4 years ago I began having kidney infections and after having 1 every other weeks for 12 months, constantly having antibiotics thrown my way, I was finally referred to see a urologist after having, flow tests, ultrasound scans, credit scans nothing being found to be the cause, I was put on 6month low dose antibiotics and antibiotics to take after sexual intercourse. These didn't work.

On regular visits to docs I explained, I was having difficulty and pain when passing water and opening my bowels. I was constantly feeling sick. Had lost 3 stone in 6months. Constant pain in left side of my abdomen, pelvis and back. I was given paracetomal, ibuprofen, gabapentin and tramadol to ease my chronic pain. Am also feeling so weak.

I was then referred for a second opinion with a top urologist at Cardiff university hospital. He decided due to the extent and prolonged infections, I should try a relatively new and trial treatment which involved, putting a catheter in daily and injecting antibiotics in to my bladder daily. This worked for a period of time, slowing down the amount I had but then the infections came back even worse than before.

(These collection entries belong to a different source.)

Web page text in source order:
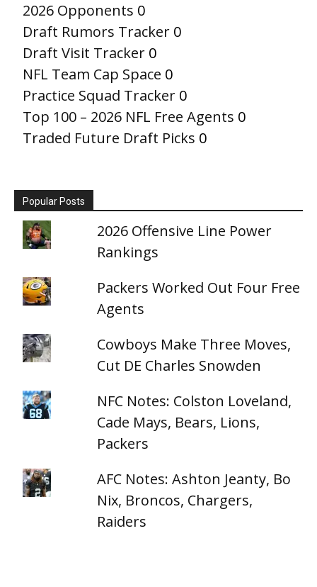
2026 Opponents 0
Draft Rumors Tracker 0
Draft Visit Tracker 0
NFL Team Cap Space 0
Practice Squad Tracker 0
Top 100 – 2026 NFL Free Agents 0
Traded Future Draft Picks 0
Popular Posts
2026 Offensive Line Power
Rankings
Packers Worked Out Four Free
Agents
Cowboys Make Three Moves,
Cut DE Charles Snowden
NFC Notes: Colston Loveland,
Cade Mays, Bears, Lions,
Packers
AFC Notes: Ashton Jeanty, Bo
Nix, Broncos, Chargers,
Raiders
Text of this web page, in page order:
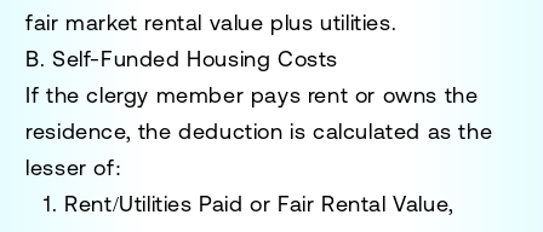
fair market rental value plus utilities.
B. Self-Funded Housing Costs
If the clergy member pays rent or owns the
residence, the deduction is calculated as the
lesser of:
Rent/Utilities Paid or Fair Rental Value,
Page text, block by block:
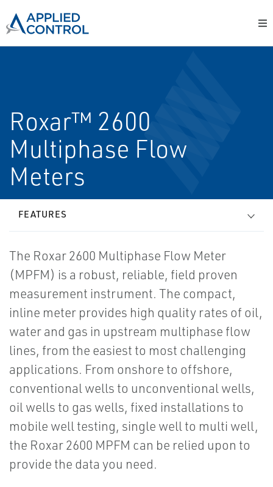
Roxar™ 2600
Multiphase Flow
Meters
FEATURES
The Roxar 2600 Multiphase Flow Meter
(MPFM) is a robust, reliable, field proven
measurement instrument. The compact,
inline meter provides high quality rates of oil,
water and gas in upstream multiphase flow
lines, from the easiest to most challenging
applications. From onshore to offshore,
conventional wells to unconventional wells,
oil wells to gas wells, fixed installations to
mobile well testing, single well to multi well,
the Roxar 2600 MPFM can be relied upon to
provide the data you need.

I was referred to see a gynaecologist in 2011 as the urology team could not come up with any other cure for me. I hadn't had periods for 2yrs as had been put on ceracette pill due to all the antibiotics which had stopped my periods. But when I did have periods, they were extremely painful and heavy. After seeing the gynaecology consultant, he was 100% convinced I did NOT have endometriosis but just to rule it out offered me a laparoscopy.I had this done in Oct 2011 and doctors were extremely surprised to discover I did in fact have endo. I was told my rectal tube was stuck to my back wall. My left vary wad stuck to my pelvic wall, my womb, kidneys and bladder had also been affected. I was as confused and shocked as the docs as all the scans I had nothing showed up, I was constantly looked upon my docs as I was making up the pain to the point I started to believe it was in my head. I was put on to prostap hormone injections for 6 months and livial but after 3 doses I began to have an allergic reaction in form of a skin rash and also started to have periods as soon as I stopped the ceracette. The periods are lasting for about 12days and are so painful and draining. I got changed to a zodalex implant at the end of last month still having periods and also the kidney infections are still as bad too. So don't think that is working either. I am not supposed to be seeing my consultant until April but seriously think I should be seeing him sooner.

Sorry for such a long story.

Hope I can have some light shed on this sometime soon.